▶ [Activity]: Give every entry below again, exactly as written, and skip the images.

(Records drawn from a dataset)
========================================================================

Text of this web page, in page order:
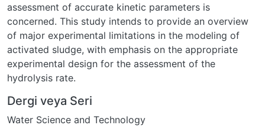
assessment of accurate kinetic parameters is
concerned. This study intends to provide an overview
of major experimental limitations in the modeling of
activated sludge, with emphasis on the appropriate
experimental design for the assessment of the
hydrolysis rate.
Dergi veya Seri
Water Science and Technology
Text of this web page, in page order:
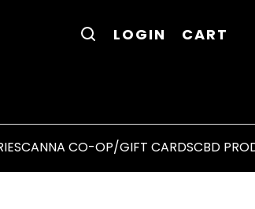
LOGIN CART
CANNA CO-OP/GIFT CARDSCBD
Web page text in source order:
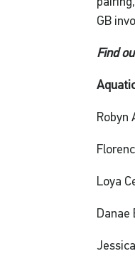
GB
Find
Robyn
Loya
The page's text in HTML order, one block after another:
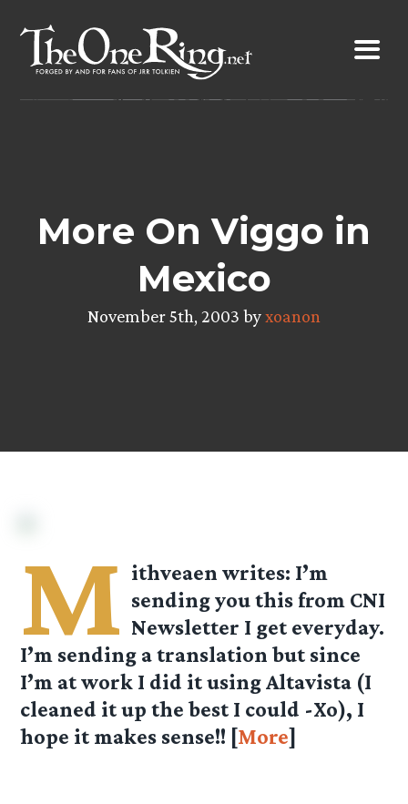
content
More On Viggo in
Mexico
November 5th, 2003 byxoanon
M ithveaen writes: I’m
sending you this from CNI
Newsletter I get everyday.
I’m sending a translation but since
I’m at work I did it using Altavista (I
cleaned it up the best I could -Xo), I
hope it makes sense!! [More]
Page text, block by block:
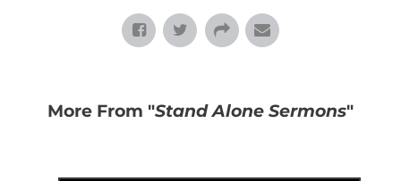
More From "Stand Alone Sermons"
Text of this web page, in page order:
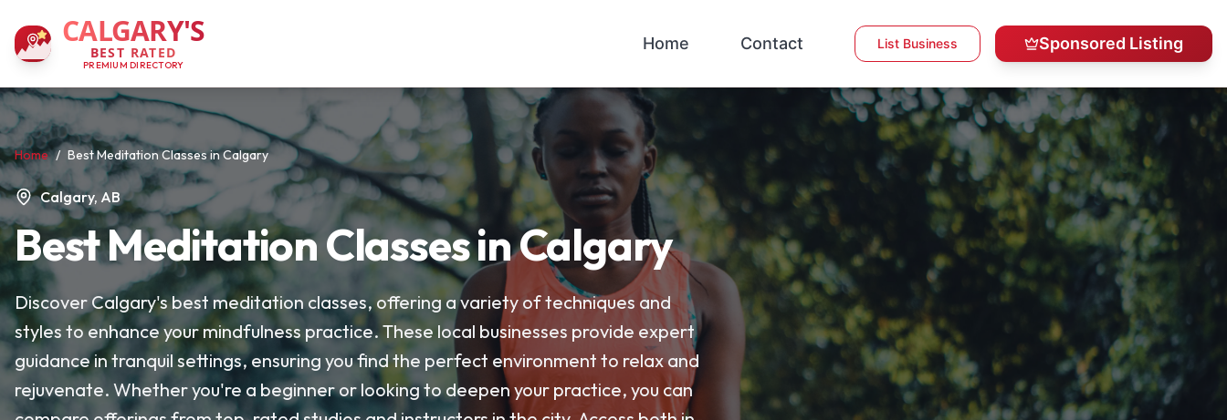
CALGARY'S
BEST RATED
PREMIUM DIRECTORY
Home Contact List Business Sponsored Listing
Home / Best Meditation Classes in Calgary
Calgary, AB
Best Meditation Classes in Calgary
Discover Calgary's best meditation classes, offering a variety of techniques and
styles to enhance your mindfulness practice. These local businesses provide expert
guidance in tranquil settings, ensuring you find the perfect environment to relax and
rejuvenate. Whether you're a beginner or looking to deepen your practice, you can
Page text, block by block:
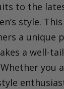
to the
style.
a unique
a well-
you
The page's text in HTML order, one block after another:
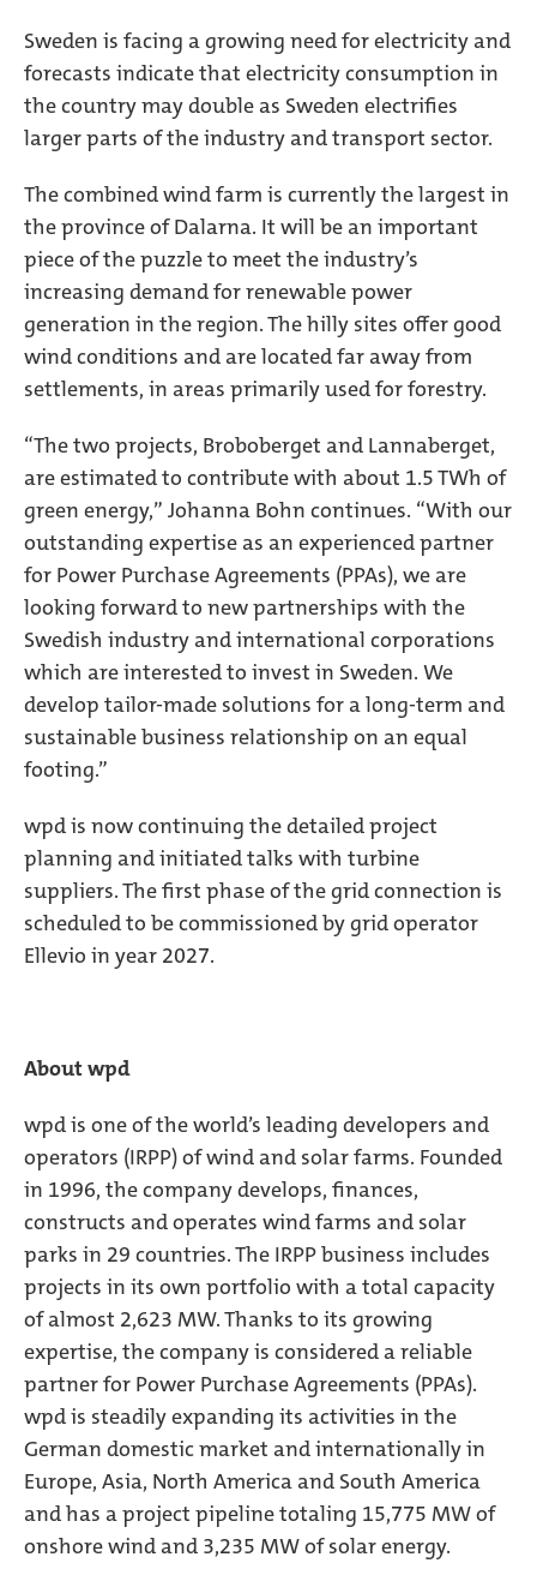
Sweden is facing a growing need for electricity and
forecasts indicate that electricity consumption in
the country may double as Sweden electrifies
larger parts of the industry and transport sector.
The combined wind farm is currently the largest in
the province of Dalarna. It will be an important
piece of the puzzle to meet the industry’s
increasing demand for renewable power
generation in the region. The hilly sites offer good
wind conditions and are located far away from
settlements, in areas primarily used for forestry.
“The two projects, Broboberget and Lannaberget,
are estimated to contribute with about 1.5 TWh of
green energy,” Johanna Bohn continues. “With our
outstanding expertise as an experienced partner
for Power Purchase Agreements (PPAs), we are
looking forward to new partnerships with the
Swedish industry and international corporations
which are interested to invest in Sweden. We
develop tailor-made solutions for a long-term and
sustainable business relationship on an equal
footing.”
wpd is now continuing the detailed project
planning and initiated talks with turbine
suppliers. The first phase of the grid connection is
scheduled to be commissioned by grid operator
Ellevio in year 2027.
About wpd
wpd is one of the world’s leading developers and
operators (IRPP) of wind and solar farms. Founded
in 1996, the company develops, finances,
constructs and operates wind farms and solar
parks in 29 countries. The IRPP business includes
projects in its own portfolio with a total capacity
of almost 2,623 MW. Thanks to its growing
expertise, the company is considered a reliable
partner for Power Purchase Agreements (PPAs).
wpd is steadily expanding its activities in the
German domestic market and internationally in
Europe, Asia, North America and South America
and has a project pipeline totaling 15,775 MW of
onshore wind and 3,235 MW of solar energy.
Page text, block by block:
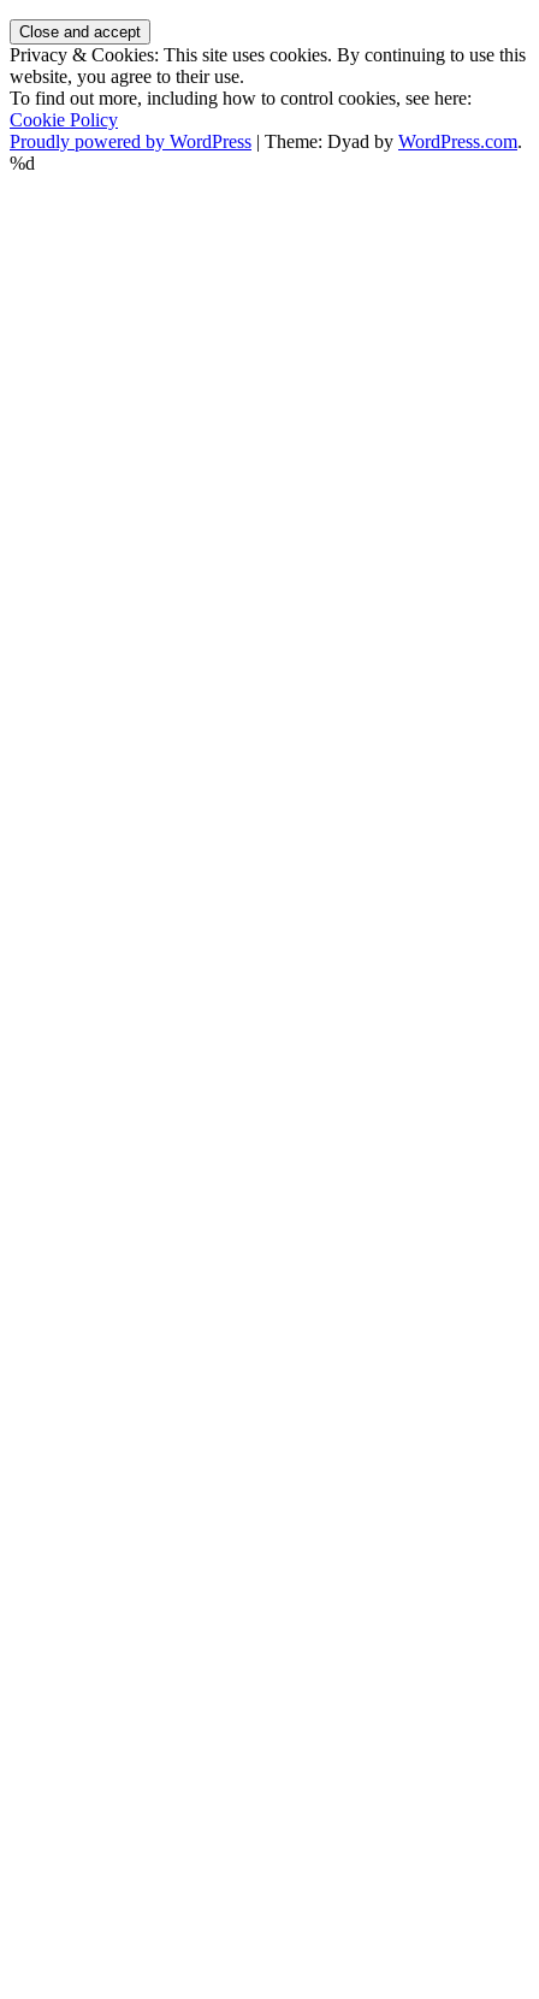
Privacy & Cookies: This site uses cookies. By continuing to use this
website, you agree to their use.
To find out more, including how to control cookies, see here:
Cookie Policy
Proudly powered by WordPress | Theme: Dyad by WordPress.com.
%d
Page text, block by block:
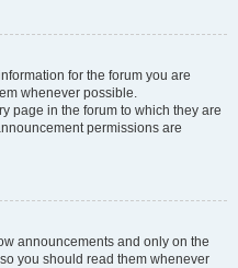
for the forum you are
whenever possible.
page in the forum to which they are
permissions are
announcements and only on the
you should read them whenever
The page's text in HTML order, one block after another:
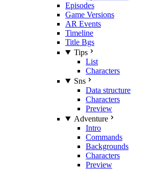
Episodes
Game Versions
AR Events
Timeline
Title Bgs
Tips
List
Characters
Sns
Data structure
Characters
Preview
Adventure
Intro
Commands
Backgrounds
Characters
Preview
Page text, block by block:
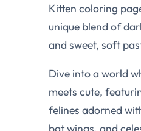
Kitten coloring
unique blend of
and sweet, soft
Dive into a world
meets cute,
felines adorned
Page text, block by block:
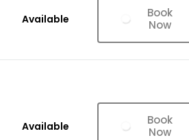
Available
Book
Now
Available
Book
Now
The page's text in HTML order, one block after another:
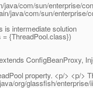
java/com/sun/enterprise/
java/com/sun/enterprise/
is intermediate solution
{ThreadPool.class})
ConfigBeanProxy,
property. <p/> <p/>
org/glassfish/
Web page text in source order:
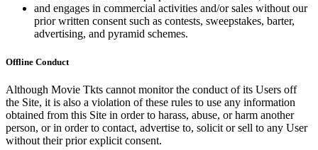
and engages in commercial activities and/or sales without our
prior written consent such as contests, sweepstakes, barter,
advertising, and pyramid schemes.
Offline Conduct
Although Movie Tkts cannot monitor the conduct of its Users off
the Site, it is also a violation of these rules to use any information
obtained from this Site in order to harass, abuse, or harm another
person, or in order to contact, advertise to, solicit or sell to any User
without their prior explicit consent.
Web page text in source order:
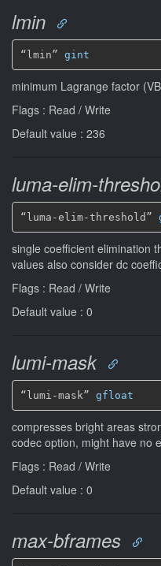
lmin
“lmin” gint
minimum Lagrange factor
Flags : Read / Write
Default value : 236
luma-elim-
“luma-elim-threshold”
single coefficient elimination
values also consider dc
Flags : Read / Write
Default value : 0
lumi-mask
“lumi-mask” gfloat
compresses bright areas
codec option, might have no
Flags : Read / Write
Default value : 0
max-bframes
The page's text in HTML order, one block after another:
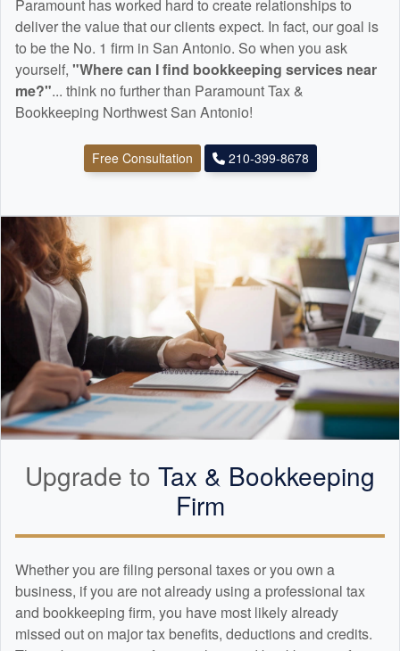
Paramount has worked hard to create relationships to
deliver the value that our clients expect. In fact, our goal is
to be the No. 1 firm in San Antonio. So when you ask
yourself, "Where can I find bookkeeping services near
me?"... think no further than Paramount Tax &
Bookkeeping Northwest San Antonio!
Free Consultation 210-399-8678
Upgrade to Tax & Bookkeeping
Firm
Whether you are filing personal taxes or you own a
business, if you are not already using a professional tax
and bookkeeping firm, you have most likely already
missed out on major tax benefits, deductions and credits.
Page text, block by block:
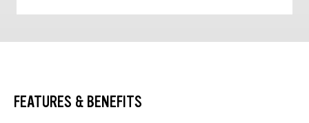
FEATURES & BENEFITS

========================================================================

▶ [Response for this exercise]:
Text of this web page, in page order:
assessment of accurate kinetic parameters is
concerned. This study intends to provide an overview
of major experimental limitations in the modeling of
activated sludge, with emphasis on the appropriate
experimental design for the assessment of the
hydrolysis rate.
Dergi veya Seri
Water Science and Technology
Text of this web page, in page order:
LOGIN CART
CANNA CO-OP/GIFT CARDSCBD
Web page text in source order:
GB
Find
Robyn
Loya
The page's text in HTML order, one block after another:
content
More On Viggo in
Mexico
November 5th, 2003 byxoanon
M ithveaen writes: I’m
sending you this from CNI
Newsletter I get everyday.
I’m sending a translation but since
I’m at work I did it using Altavista (I
cleaned it up the best I could -Xo), I
hope it makes sense!! [More]
Page text, block by block:
More From "Stand Alone Sermons"
Text of this web page, in page order:
CALGARY'S
BEST RATED
PREMIUM DIRECTORY
Home Contact List Business Sponsored Listing
Home / Best Meditation Classes in Calgary
Calgary, AB
Best Meditation Classes in Calgary
Discover Calgary's best meditation classes, offering a variety of techniques and
styles to enhance your mindfulness practice. These local businesses provide expert
guidance in tranquil settings, ensuring you find the perfect environment to relax and
rejuvenate. Whether you're a beginner or looking to deepen your practice, you can
Page text, block by block:
to the
style.
a unique
a well-
you
The page's text in HTML order, one block after another:
Sweden is facing a growing need for electricity and
forecasts indicate that electricity consumption in
the country may double as Sweden electrifies
larger parts of the industry and transport sector.
The combined wind farm is currently the largest in
the province of Dalarna. It will be an important
piece of the puzzle to meet the industry’s
increasing demand for renewable power
generation in the region. The hilly sites offer good
wind conditions and are located far away from
settlements, in areas primarily used for forestry.
“The two projects, Broboberget and Lannaberget,
are estimated to contribute with about 1.5 TWh of
green energy,” Johanna Bohn continues. “With our
outstanding expertise as an experienced partner
for Power Purchase Agreements (PPAs), we are
looking forward to new partnerships with the
Swedish industry and international corporations
which are interested to invest in Sweden. We
develop tailor-made solutions for a long-term and
sustainable business relationship on an equal
footing.”
wpd is now continuing the detailed project
planning and initiated talks with turbine
suppliers. The first phase of the grid connection is
scheduled to be commissioned by grid operator
Ellevio in year 2027.
About wpd
wpd is one of the world’s leading developers and
operators (IRPP) of wind and solar farms. Founded
in 1996, the company develops, finances,
constructs and operates wind farms and solar
parks in 29 countries. The IRPP business includes
projects in its own portfolio with a total capacity
of almost 2,623 MW. Thanks to its growing
expertise, the company is considered a reliable
partner for Power Purchase Agreements (PPAs).
wpd is steadily expanding its activities in the
German domestic market and internationally in
Europe, Asia, North America and South America
and has a project pipeline totaling 15,775 MW of
onshore wind and 3,235 MW of solar energy.
Page text, block by block:
Privacy & Cookies: This site uses cookies. By continuing to use this
website, you agree to their use.
To find out more, including how to control cookies, see here:
Cookie Policy
Proudly powered by WordPress | Theme: Dyad by WordPress.com.
%d
Page text, block by block:
for the forum you are
whenever possible.
page in the forum to which they are
permissions are
announcements and only on the
you should read them whenever
The page's text in HTML order, one block after another:
Episodes
Game Versions
AR Events
Timeline
Title Bgs
Tips
List
Characters
Sns
Data structure
Characters
Preview
Adventure
Intro
Commands
Backgrounds
Characters
Preview
Page text, block by block:
Kitten coloring
unique blend of
and sweet, soft
Dive into a world
meets cute,
felines adorned
Page text, block by block:
Available
Book
Now
Available
Book
Now
The page's text in HTML order, one block after another:
java/com/sun/enterprise/
java/com/sun/enterprise/
is intermediate solution
{ThreadPool.class})
ConfigBeanProxy,
property. <p/> <p/>
org/glassfish/
Web page text in source order:
and engages in commercial activities and/or sales without our
prior written consent such as contests, sweepstakes, barter,
advertising, and pyramid schemes.
Offline Conduct
Although Movie Tkts cannot monitor the conduct of its Users off
the Site, it is also a violation of these rules to use any information
obtained from this Site in order to harass, abuse, or harm another
person, or in order to contact, advertise to, solicit or sell to any User
without their prior explicit consent.
Web page text in source order:
lmin
“lmin” gint
minimum Lagrange factor
Flags : Read / Write
Default value : 236
luma-elim-
“luma-elim-threshold”
single coefficient elimination
values also consider dc
Flags : Read / Write
Default value : 0
lumi-mask
“lumi-mask” gfloat
compresses bright areas
codec option, might have no
Flags : Read / Write
Default value : 0
max-bframes
The page's text in HTML order, one block after another:
Paramount has worked hard to create relationships to
deliver the value that our clients expect. In fact, our goal is
to be the No. 1 firm in San Antonio. So when you ask
yourself, "Where can I find bookkeeping services near
me?"... think no further than Paramount Tax &
Bookkeeping Northwest San Antonio!
Free Consultation 210-399-8678
Upgrade to Tax & Bookkeeping
Firm
Whether you are filing personal taxes or you own a
business, if you are not already using a professional tax
and bookkeeping firm, you have most likely already
missed out on major tax benefits, deductions and credits.
Page text, block by block:
FEATURES & BENEFITS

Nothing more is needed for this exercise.